More and more companies are announcing retrenchments as part of business rescue plan.
- An increasing number of companies are filing for business rescue and considering retrenchments as part of the rescue process.
- Labour lawyers say they are within their rights to do so but they must follow the law and if not, workers have a recourse.
- There is unfortunately nothing workers can do to speed up the business rescue process or force employers to pay salaries if the business has not been operating under the lockdown.
As more and more companies are going into business rescue or closing permanently closing their doors, the number of unavoidable retrenchments is expected to skyrocket in the coming months. South African Airways, Edcon and Comair are just few examples of companies in which business rescue practitioners have proposed retrenchments as either one of the mechanisms to cut costs and save the company or as a last resort.
Workers who find themselves with Section 189 notices are possibly asking themselves whether they have any say on the matter. When Edcon issued the notices to its staff, their representative union, the South African Commercial Catering and Allied Workers Union (Saccawu) worried that their fate was already a forgone conclusion, arguing that workers always get the short end of the stick in business rescue processes.
- READ | Edcon forced to start retrenchment consultations as the search continues for buyers
What workers can do about retrenchments due to business rescue
Lawyers, however, say that doesn’t necessarily have to be the case. Nicolene Schoeman-Louw, managing director at Schoeman Law Inc., says while it can be an understandably frustrating process, a business rescue can save some jobs. However, companies still have to follow due process.
Even if workers are unhappy with a business rescue plan that proposes retrenchments, the only way that they could successfully oppose that process is if the company landed in trouble due to mismanagement. This would not be the case if its misfortunes were brought on by Covid-19.
Bradley Workman-Davies, Director at Werksmans Attorneys, says in most instances, by the time companies go into business rescue, they are already have facing financial hardship, which makes the proposal to retrench an acceptable one. Once there is a business rescue plan in place and it proposes retrenchments, companies are within their rights to issue Section 189 letters, according to Workman-Davies.
BRPs have the final say on retrenchments
“The consultation process, which starts by issuing a Section 189 letter, is normal. It is usual and it does provide employees a platform to have their voice, but ultimately the business rescue practitioner makes the decision about how to he or she wants to restructure the business,” explains Workman-Davies.
- READ | SAA retrenchment notices were unfair, court rules
Andrew Levy, managing partner at Andrew Levy Employment, says because the Labour Relations Act clarifies the consultation process that must take place when companies in business rescue want to retrench, if that process is not followed, workers do have recourse.
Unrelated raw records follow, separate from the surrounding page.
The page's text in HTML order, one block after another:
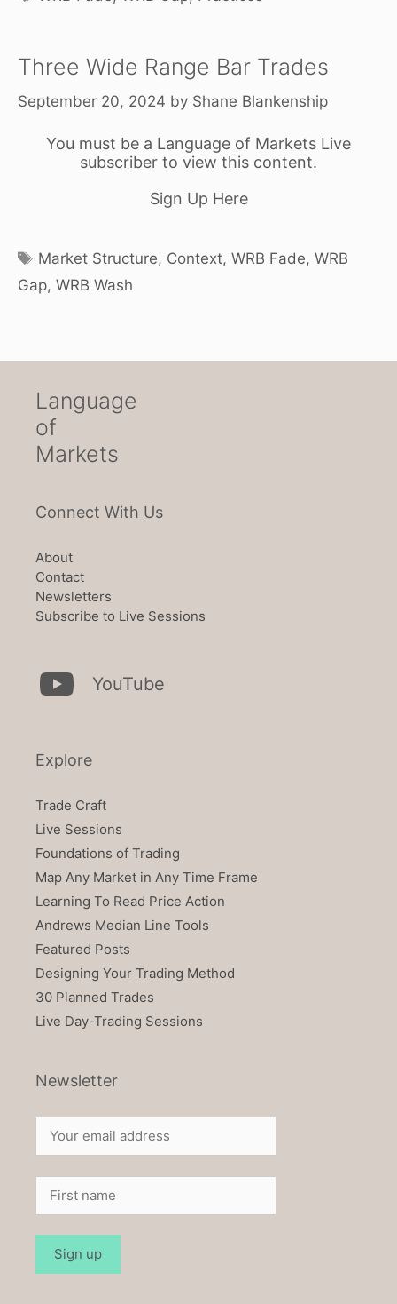
Three Wide Range Bar Trades
September 20, 2024 by Shane Blankenship
You must be a Language of Markets Live
subscriber to view this content.
Sign Up Here
Tags
Market Structure, Context,WRB Fade,WRB
Gap, WRB Wash
Language
of
Markets
Connect With Us
About
Contact
Newsletters
Subscribe to Live Sessions
YouTube
Explore
Trade Craft
Live Sessions
Foundations of Trading
Map Any Market in Any Time Frame
Learning To Read Price Action
Andrews Median Line Tools
Featured Posts
Designing Your Trading Method
30 Planned Trades
Live Day-Trading Sessions
Newsletter
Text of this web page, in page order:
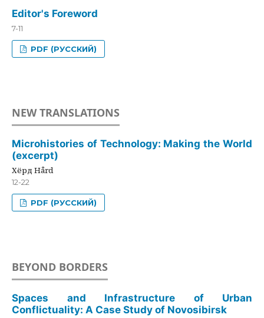
Editor's Foreword
7-11
PDF (РУССКИЙ)
NEW TRANSLATIONS
Microhistories of Technology: Making the World
(excerpt)
Хёрд Hård
12-22
PDF (РУССКИЙ)
BEYOND BORDERS
Spaces and Infrastructure of Urban
Conflictuality: A Case Study of Novosibirsk
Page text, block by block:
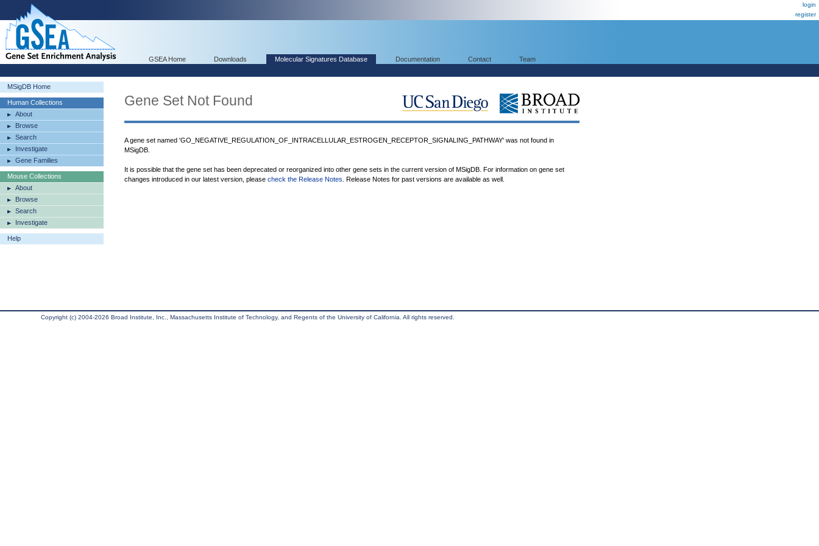
login
register
GSEA Home Downloads Molecular Signatures Database Documentation Contact Team
MSigDB Home
Human Collections
About
Browse
Search
Investigate
Gene Families
Mouse Collections
About
Browse
Search
Investigate
Help
Gene Set Not Found
A gene set named 'GO_NEGATIVE_REGULATION_OF_INTRACELLULAR_ESTROGEN_RECEPTOR_SIGNALING_PATHWAY' was not found in
MSigDB.
It is possible that the gene set has been deprecated or reorganized into other gene sets in the current version of MSigDB. For information on gene set
changes introduced in our latest version, please check the Release Notes . Release Notes for past versions are available as well.
Copyright (c) 2004-2026 Broad Institute, Inc., Massachusetts Institute of Technology, and Regents of the University of California. All rights reserved.
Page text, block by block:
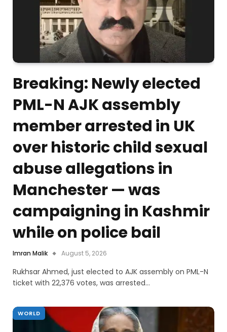
Breaking: Newly elected
PML-N AJK assembly
member arrested in UK
over historic child sexual
abuse allegations in
Manchester — was
campaigning in Kashmir
while on police bail
Imran Malik August 5, 2026
Rukhsar Ahmed, just elected to AJK assembly on PML-N
ticket with 22,376 votes, was arrested…
WORLD

“But recourse is not to stop the business rescue, not to stop the liquidation, not to keep the business in operation. What workers can complain of is if the retrenchment was done unfairly. Where unions are involved, they also have a right to go on strike,” said Levy.
He adds that while the employer has to consult, it does not mean that unions have to agree with the retrenchments or the business rescue plan.
“They do have a recourse but at the end of the day, they don’t have control,” he said.
- READ | Edcon creditors continue deliberations on rescue plan
What about employees owed salaries?
In a recent case that was heard by the Johannesburg High Court, employees of two high-profile Johannesburg restaurants, Mezepoli and Plaka, wanted the establishment to be placed into business rescue because they owed salaries to employees during lockdown Level 4 and 5 when they were not allowed to operate.
According to Workman-Davies, Covid-19 has turned many labour laws upside down. For instance, under normal circumstances, businesses would need to pay their staff even if they aren’t operating, as long as workers are willing and able to work as per their contract. However, in the current circumstances, where companies are not allowed to operate under the lockdown, they have no obligation to pay salaries.
“It’s really not a good idea for employees to place the company into business rescue. It really an option of last resort because the other creditors would have to be taken into account and ordinarily, those creditors will probably receive payment before the employees do,” he said.
Workman-Davies adds that once a company is put under business rescue, even if that’s what employees wanted, they will not have a claim at the Commission for Conciliation, Mediation and Arbitration (CCMA) if they ended up getting nothing from the business rescue process.
“For instance, when we advised Group Five, they had existing claims for non-payment of salaries up to the time that the company was placed into business rescue and after that. A lot of employees went to the labour court, the high courts, and the CCMA. But they couldn’t actually sue Group Five.”
He says there is unfortunately nothing workers can do to speed up the business rescue process – they simply have to sit it out.